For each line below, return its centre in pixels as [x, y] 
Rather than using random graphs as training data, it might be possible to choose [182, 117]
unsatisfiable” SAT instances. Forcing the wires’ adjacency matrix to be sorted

________________

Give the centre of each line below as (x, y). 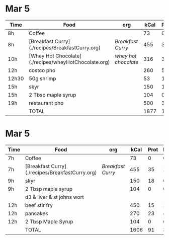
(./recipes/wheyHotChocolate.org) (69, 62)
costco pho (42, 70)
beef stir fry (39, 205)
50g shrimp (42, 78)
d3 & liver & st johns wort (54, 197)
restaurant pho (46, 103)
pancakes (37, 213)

________________

WHAT YOU ARE ASKED TO DO: Look through the data above and return exactly the lines from the one that contains "For each line" to the one that contains "to be sorted", inclusive, with nothing else.

SOLUTION TO THIS PROBLEM:
For each line below, return its centre in pixels as [x, y] 
Rather than using random graphs as training data, it might be possible to choose [182, 117]
unsatisfiable” SAT instances. Forcing the wires’ adjacency matrix to be sorted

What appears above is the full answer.